** Dataset records **
———

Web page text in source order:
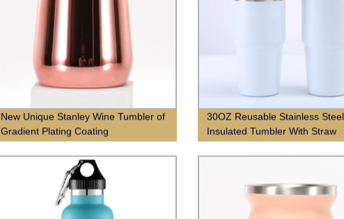
New Unique Stanley Wine Tumbler of
Gradient Plating Coating
30OZ Reusable Stainless Steel
Insulated Tumbler With Straw
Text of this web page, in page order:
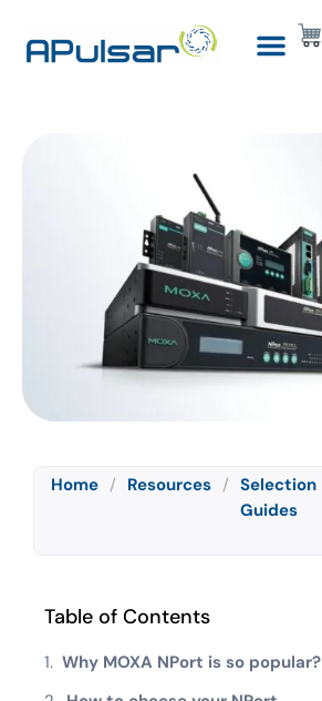
Home / Resources / Selection
Guides
Table of Contents
Why MOXA NPort is so popular?
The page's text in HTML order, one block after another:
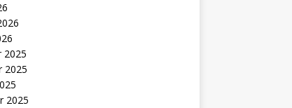
2025
2025
2025
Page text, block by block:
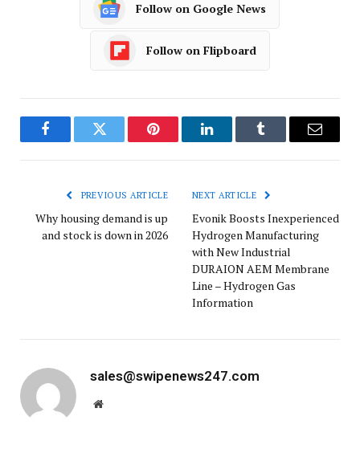
Follow on Google News
Follow on Flipboard
FacebookTwitter Pinterest LinkedInTumblr Email
PREVIOUS ARTICLE
Why housing demand is up
and stock is down in 2026
NEXT ARTICLE
Evonik Boosts Inexperienced
Hydrogen Manufacturing
with New Industrial
DURAION AEM Membrane
Line – Hydrogen Gas
Information
sales@swipenews247.com
Website
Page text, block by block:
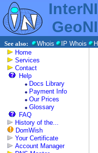
See also: Whois IP Whois
Home
Services
Contact
Help
Docs Library
Payment Info
Our Prices
Glossary
FAQ
History of the...
DomWish
Your Certificate
Account Manager
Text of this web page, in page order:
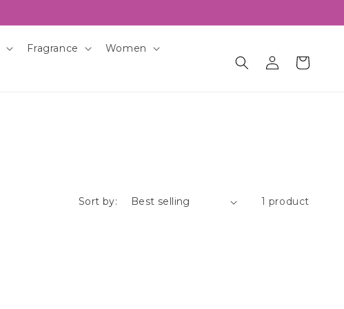
Fragrance Women
Log
in
Cart
Sort by: 1 product
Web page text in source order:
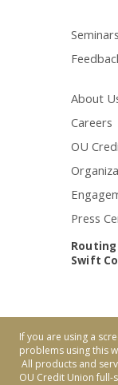
About
Careers
OU
Press
Routing
Swift
If you are using a
problems using this
All products and
OU Credit Union full-
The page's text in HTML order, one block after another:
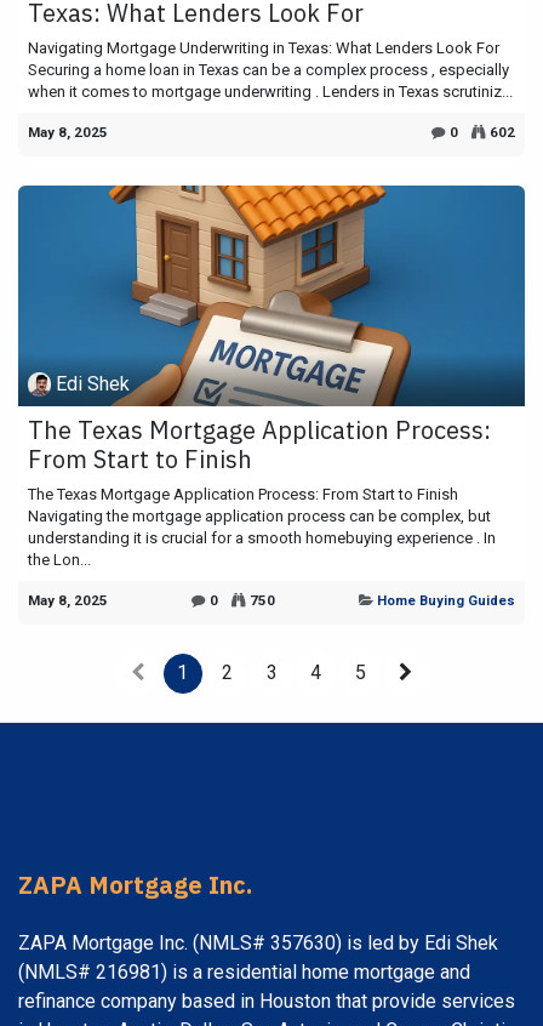
Texas: What Lenders Look For
Navigating Mortgage Underwriting in Texas: What Lenders Look For
Securing a home loan in Texas can be a complex process , especially
when it comes to mortgage underwriting . Lenders in Texas scrutiniz...
May 8, 2025 0 602
Edi Shek
The Texas Mortgage Application Process:
From Start to Finish
The Texas Mortgage Application Process: From Start to Finish
Navigating the mortgage application process can be complex, but
understanding it is crucial for a smooth homebuying experience . In
the Lon...
May 8, 2025 0 750 Home Buying Guides
1 2 3 4 5
ZAPA Mortgage Inc.
ZAPA Mortgage Inc. (NMLS# 357630) is led by Edi Shek
(NMLS# 216981) is a residential home mortgage and
refinance company based in Houston that provide services
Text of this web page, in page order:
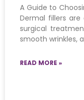
A Guide to
Dermal fillers
surgical
smooth wrinkles,
READ MORE »
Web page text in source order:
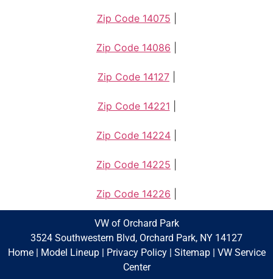
Zip Code 14075
Zip Code 14086
Zip Code 14127
Zip Code 14221
Zip Code 14224
Zip Code 14225
Zip Code 14226
VW of Orchard Park
3524 Southwestern Blvd, Orchard Park, NY 14127
Home| Model Lineup| Privacy Policy| Sitemap| VW Service
Center
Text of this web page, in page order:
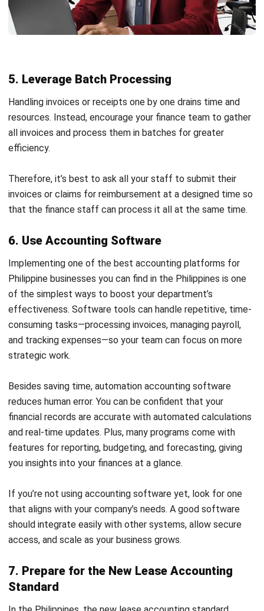
Start Consultation
clearly, allowing accurate categorization and simplified
tracking of income and expenses.
for businesses dealing with multiple currencies.
Multi-Company with Inter-Company Transaction
and Consolidation Reports
: Consolidate income
statements and track inter-company transactions
effortlessly for businesses with multiple entities.
accounting reports, including financial ratios and partner
aging, to support detailed financial analysis and
planning.
bank statements to identify discrepancies and ensure
accuracy. Integration with bank reconciliation software
enables automatic data import, real-time matching, and
faster error detection.
Conclusion
To improve your accounting department’s effectiveness,
setting up a straightforward reporting system. Use reliable
tools to help organize and simplify tasks.
With HashMicro’s accounting software, you’re not just
automating tasks; you’re reducing errors and gaining real-
time insights that fuel smarter financial decisions. Say
integration across your entire organization!
Curious about how HashMicro can simplify your accounting
process and grow with your business? Try the
FAQ About Accounting Department
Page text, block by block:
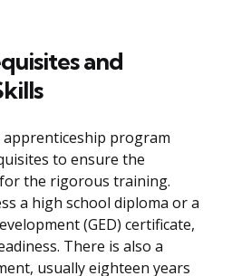
and
program
to ensure the
the rigorous training.
a high school diploma or a
(GED) certificate,
There is also a
usually eighteen years
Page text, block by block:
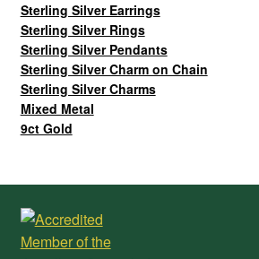
Sterling Silver Earrings
Sterling Silver Rings
Sterling Silver Pendants
Sterling Silver Charm on Chain
Sterling Silver Charms
Mixed Metal
9ct Gold
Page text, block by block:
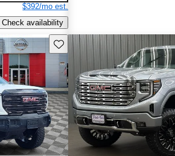
$392/mo est.
Check availability
Save this listing
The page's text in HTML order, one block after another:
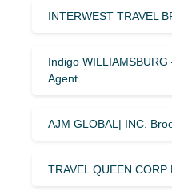
INTERWEST TRAVEL
Indigo
Agent
AJM GLOBAL| INC.
TRAVEL QUEEN CORP
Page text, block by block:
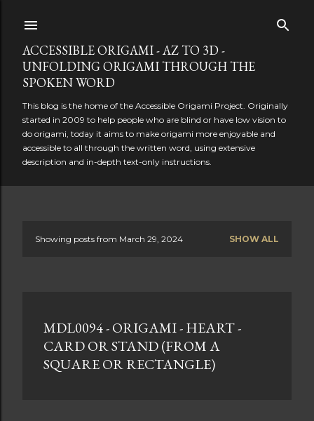
ACCESSIBLE ORIGAMI - AZ TO 3D -
UNFOLDING ORIGAMI THROUGH THE
SPOKEN WORD
This blog is the home of the Accessible Origami Project. Originally
started in 2009 to help people who are blind or have low vision to
do origami, today it aims to make origami more enjoyable and
accessible to all through the written word, using extensive
description and in-depth text-only instructions.
Showing posts from March 29, 2024 SHOW ALL
MDL0094 - ORIGAMI - HEART -
CARD OR STAND (FROM A
SQUARE OR RECTANGLE)
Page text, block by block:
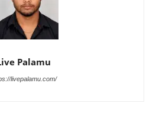
Palamu
livepalamu.com/
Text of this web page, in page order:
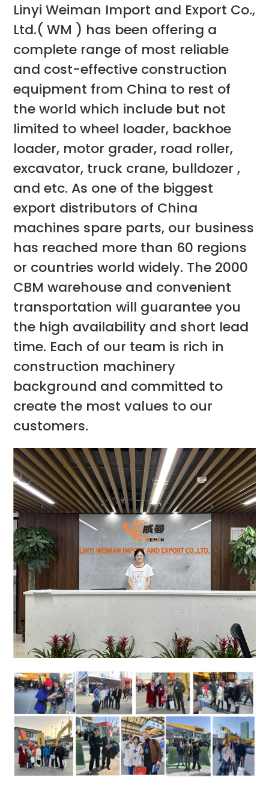
Linyi Weiman Import and Export Co.,
Ltd.( WM ) has been offering a
complete range of most reliable
and cost-effective construction
equipment from China to rest of
the world which include but not
limited to wheel loader, backhoe
loader, motor grader, road roller,
excavator, truck crane, bulldozer ,
and etc. As one of the biggest
export distributors of China
machines spare parts, our business
has reached more than 60 regions
or countries world widely. The 2000
CBM warehouse and convenient
transportation will guarantee you
the high availability and short lead
time. Each of our team is rich in
construction machinery
background and committed to
create the most values to our
customers.
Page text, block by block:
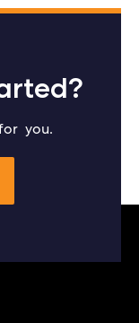
you.

———

A picture-free version of all the records, repeated exactly, is what to return.

Web page text in source order:
New Unique Stanley Wine Tumbler of
Gradient Plating Coating
30OZ Reusable Stainless Steel
Insulated Tumbler With Straw
Text of this web page, in page order:
Home / Resources / Selection
Guides
Table of Contents
Why MOXA NPort is so popular?
The page's text in HTML order, one block after another:
2025
2025
2025
Page text, block by block:
Follow on Google News
Follow on Flipboard
FacebookTwitter Pinterest LinkedInTumblr Email
PREVIOUS ARTICLE
Why housing demand is up
and stock is down in 2026
NEXT ARTICLE
Evonik Boosts Inexperienced
Hydrogen Manufacturing
with New Industrial
DURAION AEM Membrane
Line – Hydrogen Gas
Information
sales@swipenews247.com
Website
Page text, block by block:
See also: Whois IP Whois
Home
Services
Contact
Help
Docs Library
Payment Info
Our Prices
Glossary
FAQ
History of the...
DomWish
Your Certificate
Account Manager
Text of this web page, in page order:
Fragrance Women
Log
in
Cart
Sort by: 1 product
Web page text in source order:
About
Careers
OU
Press
Routing
Swift
If you are using a
problems using this
All products and
OU Credit Union full-
The page's text in HTML order, one block after another:
Texas: What Lenders Look For
Navigating Mortgage Underwriting in Texas: What Lenders Look For
Securing a home loan in Texas can be a complex process , especially
when it comes to mortgage underwriting . Lenders in Texas scrutiniz...
May 8, 2025 0 602
Edi Shek
The Texas Mortgage Application Process:
From Start to Finish
The Texas Mortgage Application Process: From Start to Finish
Navigating the mortgage application process can be complex, but
understanding it is crucial for a smooth homebuying experience . In
the Lon...
May 8, 2025 0 750 Home Buying Guides
1 2 3 4 5
ZAPA Mortgage Inc.
ZAPA Mortgage Inc. (NMLS# 357630) is led by Edi Shek
(NMLS# 216981) is a residential home mortgage and
refinance company based in Houston that provide services
Text of this web page, in page order:
A Guide to
Dermal fillers
surgical
smooth wrinkles,
READ MORE »
Web page text in source order:
Zip Code 14075
Zip Code 14086
Zip Code 14127
Zip Code 14221
Zip Code 14224
Zip Code 14225
Zip Code 14226
VW of Orchard Park
3524 Southwestern Blvd, Orchard Park, NY 14127
Home| Model Lineup| Privacy Policy| Sitemap| VW Service
Center
Text of this web page, in page order:
Start Consultation
clearly, allowing accurate categorization and simplified
tracking of income and expenses.
for businesses dealing with multiple currencies.
Multi-Company with Inter-Company Transaction
and Consolidation Reports
: Consolidate income
statements and track inter-company transactions
effortlessly for businesses with multiple entities.
accounting reports, including financial ratios and partner
aging, to support detailed financial analysis and
planning.
bank statements to identify discrepancies and ensure
accuracy. Integration with bank reconciliation software
enables automatic data import, real-time matching, and
faster error detection.
Conclusion
To improve your accounting department’s effectiveness,
setting up a straightforward reporting system. Use reliable
tools to help organize and simplify tasks.
With HashMicro’s accounting software, you’re not just
automating tasks; you’re reducing errors and gaining real-
time insights that fuel smarter financial decisions. Say
integration across your entire organization!
Curious about how HashMicro can simplify your accounting
process and grow with your business? Try the
FAQ About Accounting Department
Page text, block by block:
and
program
to ensure the
the rigorous training.
a high school diploma or a
(GED) certificate,
There is also a
usually eighteen years
Page text, block by block:
Sterling Silver Earrings
Sterling Silver Rings
Sterling Silver Pendants
Sterling Silver Charm on Chain
Sterling Silver Charms
Mixed Metal
9ct Gold
Page text, block by block:
$392/mo est.
Check availability
Save this listing
The page's text in HTML order, one block after another:
INTERWEST TRAVEL
Indigo
Agent
AJM GLOBAL| INC.
TRAVEL QUEEN CORP
Page text, block by block:
ACCESSIBLE ORIGAMI - AZ TO 3D -
UNFOLDING ORIGAMI THROUGH THE
SPOKEN WORD
This blog is the home of the Accessible Origami Project. Originally
started in 2009 to help people who are blind or have low vision to
do origami, today it aims to make origami more enjoyable and
accessible to all through the written word, using extensive
description and in-depth text-only instructions.
Showing posts from March 29, 2024 SHOW ALL
MDL0094 - ORIGAMI - HEART -
CARD OR STAND (FROM A
SQUARE OR RECTANGLE)
Page text, block by block:
Palamu
livepalamu.com/
Text of this web page, in page order:
Linyi Weiman Import and Export Co.,
Ltd.( WM ) has been offering a
complete range of most reliable
and cost-effective construction
equipment from China to rest of
the world which include but not
limited to wheel loader, backhoe
loader, motor grader, road roller,
excavator, truck crane, bulldozer ,
and etc. As one of the biggest
export distributors of China
machines spare parts, our business
has reached more than 60 regions
or countries world widely. The 2000
CBM warehouse and convenient
transportation will guarantee you
the high availability and short lead
time. Each of our team is rich in
construction machinery
background and committed to
create the most values to our
customers.
Page text, block by block:
you.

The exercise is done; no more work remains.